The Internet of Things (also called the Internet of Everything) is essentially about connecting conventional objects and sensors to the Internet, transforming them from ordinary items into "smart" devices. Some examples include connected cars, thermostats, refrigerators, wearables and televisions. What's staggering is how quickly IoT emerged since the term was coined in 1999. After Gartner listed it as a new emerging technology nearly than a decade ago, connected devices have growth to equal more than 26 billion installed worldwide. That number will only continue to grow.
While the opportunities are vast – from improving manufacturing processes, to more efficient response to humanitarian aid crises, to more intuitive healthcare services – there are some notable IoT challenges and risks standing in the way of success. Let’s take a look at the top three below.
1. Cybersecurity Risks
The existence of some glaring security issues with the Internet of Things should not be a shocking revelation. Such risks are now being heavily discussed as momentum builds. It is important to note that hacks now look different from traditional cyberattacks and can bring severe fallout in some cases. As IoT hacks involve tangible objects (rather than data alone), physical damage (e.g., a car being hacked and crashed) can result in addition to malware or identity theft.
Fiat Chrysler and Tesla vehicles experienced car hacks via their infotainment systems in 2015. Both companies quickly offered patches to fix the issues, but these incidents raised awareness about security issues in digitally connected automobiles and even sparked a Senate bill called the Security and Privacy in Your Car (SPY) Act. The Act would require automakers to implement IT security measures in all connected cars. Additionally, the National Highway Traffic Safety Administration (NHTSA) and the Federal Trade Commission (FTC) would be tasked with developing privacy and secuirty standards for vehicle systems and the data they collect.
Another large-scale hack involved Hong Kong-based toymaker VTech. The hack compromised the personal information (including names, home addresses, photos and videos) of more than 6 million children. Read more about the risks of connecting children to the Internet in this Reuters article. This is not the first baby-device hacking that has startled parents around the globe; check out these internet-connected baby monitor horror stories compiled by Buzzfeed.

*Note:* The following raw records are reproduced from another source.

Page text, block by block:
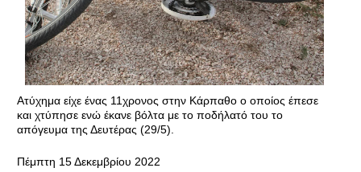
Ατύχημα είχε ένας 11χρονος στην Κάρπαθο ο οποίος έπεσε
και χτύπησε ενώ έκανε βόλτα με το ποδήλατό του το
απόγευμα της Δευτέρας (29/5).
Πέμπτη 15 Δεκεμβρίου 2022
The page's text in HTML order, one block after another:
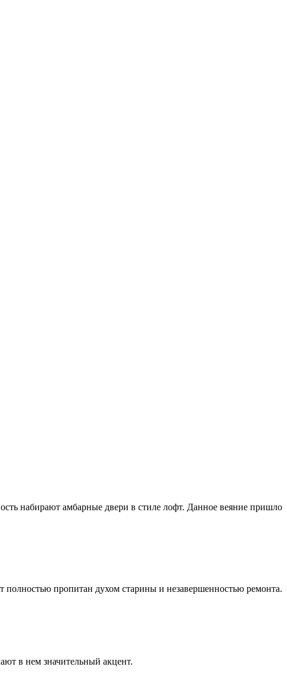
набирают амбарные двери в стиле лофт. Данное веяние пришло
полностью пропитан духом старины и незавершенностью ремонта.
в нем значительный акцент.
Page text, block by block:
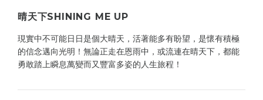
晴天下SHINING ME UP
現實中不可能日日是個大晴天，活著能多有盼望，是懷有積極
的信念邁向光明！無論正走在恩雨中，或流連在晴天下，都能
勇敢踏上瞬息萬變而又豐富多姿的人生旅程！

So, the million dollar question here is: Exactly how much are consumers willing to pay (their privacy, sensitive information, personal safety) for the convenience of a connected world? While companies have a long way to go in terms of establishing network security, consumers bear some responsibility in educating themselves, protecting their data as much as possible and setting limits for what type of information they are willing to provide.
From a product design and development standpoint, a major risk is failing to incorporate (or at least account for) security measures during the design phase and instead realizing the need post-production. Considering product and data security early on is necessary to ensure products are outfitted for both security and interconnectivity. In addition to security software, extra measures such as firewalls, access control and encryption should be considered. It's possible that some devices may not have enough internal memory to support sophisticated security software, which further stresses the need for broader network security.
2. Lack of Universal Architecture
Currently, devices are not operating on a single network, which poses an issue for interoperability. For the IoT to reach its full potential, devices need to be able to properly communicate with one another, as well as the network. Right now, some devices can connect to multiple devices, while some can connect only to manufacturer-approved devices, and others still can connect only to the Internet, not with any other devices. Designing products within a specified architecture would result in two advantages: device compatibility and increased security controls.
One group working to establish this framework is the Open Interconnect Consortium which, according to their site, is “defining the specification, certification and branding to deliver reliable interoperability – a connectivity framework that abstracts complexity.”
At the rate the IoT is expanding, standardization is long overdue. Companies that build products in a vacuum without considering interoperability will soon find themselves on the outside looking in.
3. No Open Standards
A universal architecture is not where the need for structural development ends. Open standards are also needed for interoperability and network regulation. Many experts, including MIT mechanical engineering professor Sanjay Sarma, who helped lay the foundation for the Internet of Things, believe a degree of government involvement is necessary to develop and implement standards, much like what we saw with the involvement of Defense Advanced Research Projects Agency (DARPA) in the development of the Internet.
Government involvement has also been encouraged by the World Economic Forum. The Forum's 2020 Global Risks report warned that hackers will take advantage of IoT risks unless regulatory and industry groups provide “effective governance.” Collaboration and cooperation will be key to develop such standards and create a safe space for consumers.
Our Advice for Consumers
While industry and government body leaders are sorting out the technicalities, it is inevitable that more connected devices will emerge, and more people will purchase those devices. We have several pointers to help users protect themselves in the meantime:
- Educate yourself about risks. Awareness is crucial to success.
- Protect your devices with passwords. Biometric passwords are best.
- Back up data frequently to prevent loss in the case of a hack or swipe.
- Read user reviews before purchasing a device.
- Read the fine print about how your data will be protected or shared with third parties. Ask the manufacturer to clarify if you have any questions.
- Set limits for how much personal information you are willing to share.